To find the middle position, computers often use this formula:
\( middle = (first + last) / 2 \)
Common Mistake: Many students forget that Binary Search only works on sorted lists. If the list is a mess, Binary Search will fail!
Did you know? If you had a list of 1,000,000 items, a Linear Search might take 1,000,000 steps, but a Binary Search would take only about 20 steps! That is the power of "divide and conquer."
Key Takeaway: Use Linear for messy, small lists; use Binary for ordered, large lists.
Section 2: Sorting Algorithms
Sorting means putting data into a specific order (usually ascending, like 1 to 10 or A to Z).
1. Bubble Sort
Bubble Sort is a simple algorithm that steps through the list, compares adjacent pairs, and swaps them if they are in the wrong order. The largest values "bubble" up to the end of the list.
How it works (Step-by-Step):
1. Look at the first two items in the list.
2. If the first is larger than the second, swap them.
3. Move to the next pair (2nd and 3rd items) and repeat the comparison/swap.
4. Continue until you reach the end of the list (this is called one pass).
5. Repeat the whole process until you complete a pass with no swaps at all.
Quick Review Box:
- Pros: Very simple to write code for.
- Cons: Very slow and inefficient for large lists.
2. Insertion Sort
The Insertion Sort builds a sorted list one item at a time. It takes each item from the "unsorted" part and inserts it into the correct position in the "sorted" part.
Analogy: Imagine you are being dealt cards in a game. You pick up one card at a time and slide it into the correct place in your hand so that your cards are always in order.
How it works (Step-by-Step):
1. Start with the second item in the list (assume the first item is a "sorted list" of one).
2. Compare it to the items to its left.
3. Insert it into the correct position so the items to its left are in order.
4. Move to the next item and repeat until all items are processed.
Memory Aid: Think of "Inserting" a book into a shelf or a card into a hand.
3. Merge Sort
The Merge Sort is a Divide and Conquer algorithm. It is much more complex but also much faster for large amounts of data.
How it works (Step-by-Step):
1. Divide: Split the list in half repeatedly until every item is in its own tiny list of one.
2. Conquer: Merge the tiny lists back together in pairs. As you merge them, put the items in the correct order.
3. Repeat the merging until you have one single, fully sorted list.
Analogy: If you had to sort 100 papers, you might give 50 to a friend and 50 to another. They sort their piles, and then you "merge" them back together by looking at the top of each pile.
Key Takeaway:
- Bubble Sort: Slow, swaps neighbors.
- Insertion Sort: Better for small lists, slides items into place.
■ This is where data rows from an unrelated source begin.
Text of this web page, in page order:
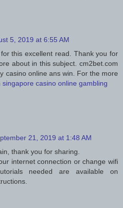
5, 2019 at 6:55 AM
this excellent read. Thank you for
about in this subject. cm2bet.com
casino online ans win. For the more
singapore casino online gambling
21, 2019 at 1:48 AM
thank you for sharing.
internet connection or change wifi
needed are available on

- Merge Sort: Very fast for big lists, uses "Divide and Conquer."
Section 3: Summary Table
Use this table to quickly compare the algorithms for your exam revision!
Algorithm: Linear Search
Requires Sorted List? No
Efficiency: Low
Algorithm: Binary Search
Requires Sorted List? YES
Efficiency: High
Algorithm: Bubble Sort
Description: Swaps neighbors until sorted.
Efficiency: Low
Algorithm: Insertion Sort
Description: Places items into the correct position one by one.
Efficiency: Medium
Algorithm: Merge Sort
Description: Splits list apart and merges it back in order.
Efficiency: Very High
Final Tip: In the exam, you might be shown a few lines of code or pseudocode and asked "Which algorithm is this?"
- Look for swapping neighbors (Bubble).
- Look for finding a midpoint (Binary).
- Look for splitting lists in half (Merge).
You've got this! Keep practicing by tracing these algorithms with a small list of numbers on paper.